**** Records for the exercise ****

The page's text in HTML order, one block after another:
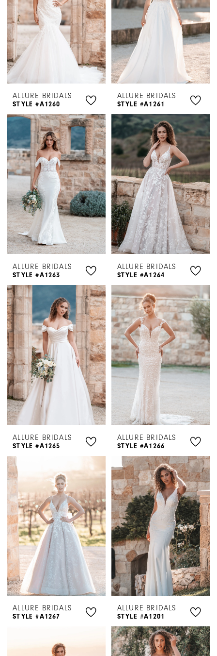
ALLURE BRIDALS
STYLE #A1260
ALLURE BRIDALS
STYLE #A1261
ALLURE BRIDALS
STYLE #A1263
ALLURE BRIDALS
STYLE #A1264
ALLURE BRIDALS
STYLE #A1265
ALLURE BRIDALS
STYLE #A1266
ALLURE BRIDALS
STYLE #A1267
ALLURE BRIDALS
STYLE #A1201
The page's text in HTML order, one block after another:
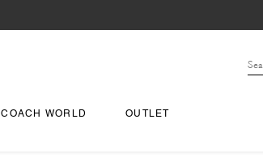
COACH WORLD OUTLET
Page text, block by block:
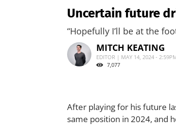
Uncertain future
“Hopefully I’ll be at the
MITCH KEATING
EDITOR | MAY 14, 2024 -
7,077
After playing for his future
same position in 2024, and
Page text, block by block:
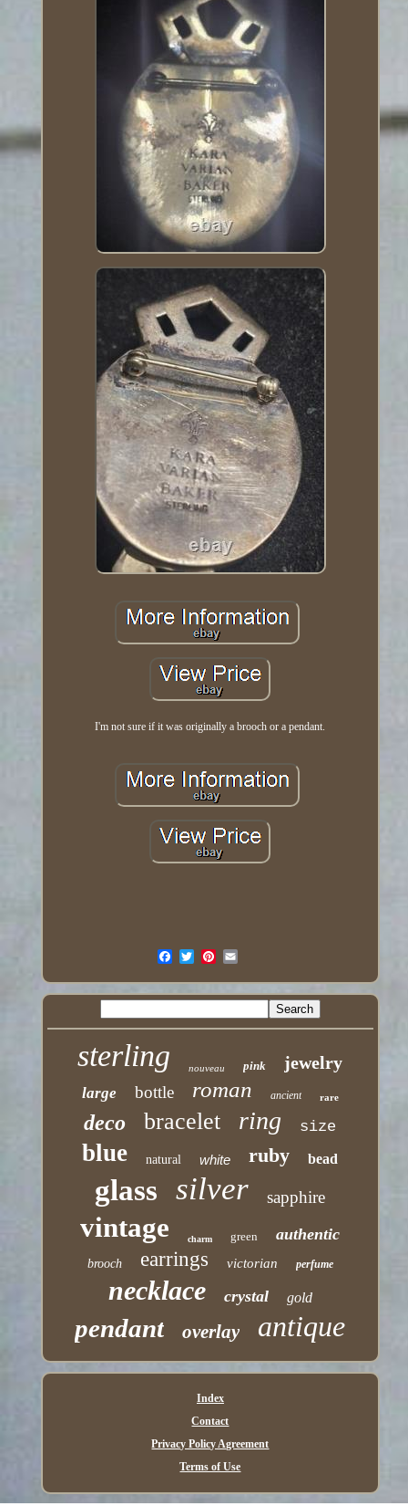
I'm not sure if it was originally a brooch or a pendant.
sterling nouveau pink jewelry
large bottle roman ancient rare
deco bracelet ring size
blue natural white ruby bead
glass silver sapphire
vintage charm green authentic
brooch earrings victorian perfume
necklace crystal gold
pendant overlay antique
Index
Contact
Privacy Policy Agreement
Terms of Use
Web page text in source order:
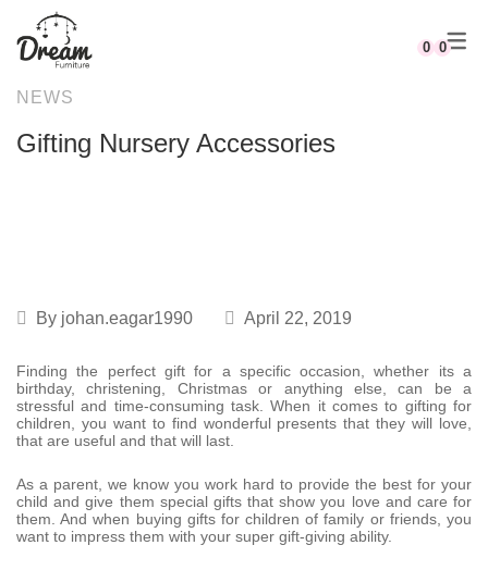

****

## Brief:
If a record holds a picture, leave that picture out; retype everything else exactly.

## Worked solution:
The page's text in HTML order, one block after another:
ALLURE BRIDALS
STYLE #A1260
ALLURE BRIDALS
STYLE #A1261
ALLURE BRIDALS
STYLE #A1263
ALLURE BRIDALS
STYLE #A1264
ALLURE BRIDALS
STYLE #A1265
ALLURE BRIDALS
STYLE #A1266
ALLURE BRIDALS
STYLE #A1267
ALLURE BRIDALS
STYLE #A1201
The page's text in HTML order, one block after another:
COACH WORLD OUTLET
Page text, block by block:
Uncertain future
“Hopefully I’ll be at the
MITCH KEATING
EDITOR | MAY 14, 2024 -
7,077
After playing for his future
same position in 2024, and
Page text, block by block:
I'm not sure if it was originally a brooch or a pendant.
sterling nouveau pink jewelry
large bottle roman ancient rare
deco bracelet ring size
blue natural white ruby bead
glass silver sapphire
vintage charm green authentic
brooch earrings victorian perfume
necklace crystal gold
pendant overlay antique
Index
Contact
Privacy Policy Agreement
Terms of Use
Web page text in source order:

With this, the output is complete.